Party conference season is a soporific month of rolling news for those not engaged in the UK political scene.
It ended this week. The final act being the Prime Ministerial address at his party’s shindig.
According to the major tabloid The Sun’s managing editor, Stig Abell, the delegates exhibit a downbeat feel. They apparently feel handcuffed that their left wing opponents have an inbuilt advantage the way the electoral boundaries remain stubbornly drawn and can stymie their lust for power with just 35% of the national vote.
The prospect of many more years back in the frustrating wilderness after the 2015 poll as the Opposition then spends money the country does not have on issues that you should never just throw money at with gay abandon and hands over final say-so on anything and everything to the unmerited of Brussels looms large, so it seems.
They are in desperate need of an injection of hope from their leader.
His big speech to the faithful was timed for 11am.
This got me thinking. I was in an office thousands of miles away from Blighty when last week’s turn was similarly on. And it was around the same timing.
I checked up on itineraries, and it seems all the big guns do their thing in the last slot of the morning, immediately before lunch.

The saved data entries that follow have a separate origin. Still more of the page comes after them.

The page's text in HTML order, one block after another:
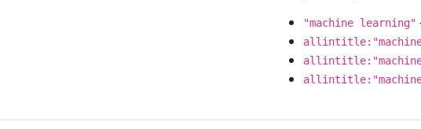
"machine learning"
allintitle:"machine
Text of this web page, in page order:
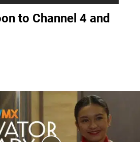
to Channel 4 and
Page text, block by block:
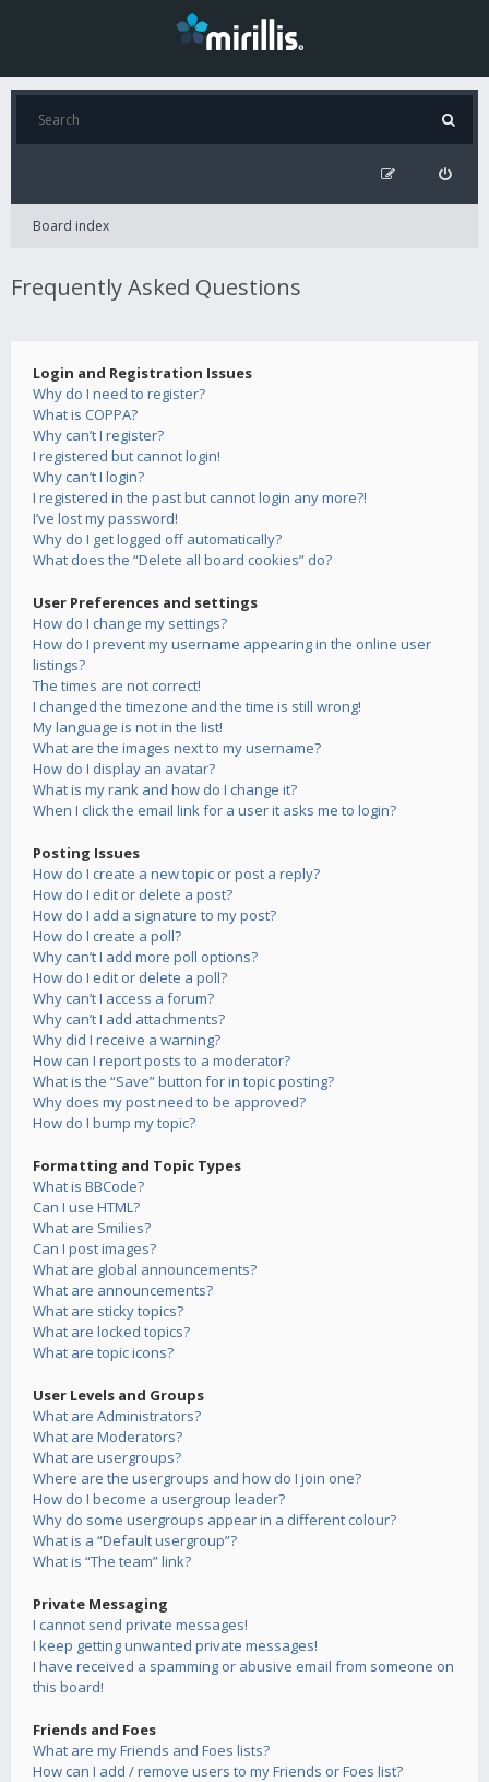
Board index
Frequently Asked Questions
Login and Registration Issues
Why do I need to register?
What is COPPA?
Why can’t I register?
I registered but cannot login!
Why can’t I login?
I registered in the past but cannot login any more?!
I’ve lost my password!
Why do I get logged off automatically?
What does the “Delete all board cookies” do?
User Preferences and settings
How do I change my settings?
How do I prevent my username appearing in the online user
listings?
The times are not correct!
I changed the timezone and the time is still wrong!
My language is not in the list!
What are the images next to my username?
How do I display an avatar?
What is my rank and how do I change it?
When I click the email link for a user it asks me to login?
Posting Issues
How do I create a new topic or post a reply?
How do I edit or delete a post?
How do I add a signature to my post?
How do I create a poll?
Why can’t I add more poll options?
How do I edit or delete a poll?
Why can’t I access a forum?
Why can’t I add attachments?
Why did I receive a warning?
How can I report posts to a moderator?
What is the “Save” button for in topic posting?
Why does my post need to be approved?
How do I bump my topic?
Formatting and Topic Types
What is BBCode?
Can I use HTML?
What are Smilies?
Can I post images?
What are global announcements?
What are announcements?
What are sticky topics?
What are locked topics?
What are topic icons?
User Levels and Groups
What are Administrators?
What are Moderators?
What are usergroups?
Where are the usergroups and how do I join one?
How do I become a usergroup leader?
Why do some usergroups appear in a different colour?
What is a “Default usergroup”?
What is “The team” link?
Private Messaging
I cannot send private messages!
I keep getting unwanted private messages!
I have received a spamming or abusive email from someone on
this board!
Friends and Foes
What are my Friends and Foes lists?
How can I add / remove users to my Friends or Foes list?

In addition, can it be coincidence that the democratic showpiece that should be the envy of the world – PMQs, or Prime Minister’s Questions – takes place for half-an-hour each Wednesday from noon?
The message from the elected elite is clear.
You have a keynote, make it just prior to lunch.
I did wonder as to how this came about.
Is it a “proven” time at which mankind is at their most alert?
Have all other options been tried, with post-lunch universally outlawed as the “graveyard” slot, and any later renowned as losing attention due to homeward bound clock watchers, and any earlier in the morning the juices simply haven’t got going?
In whichever case, if it’s the policy of those in power, maybe it should be ours in the Sales furnace too?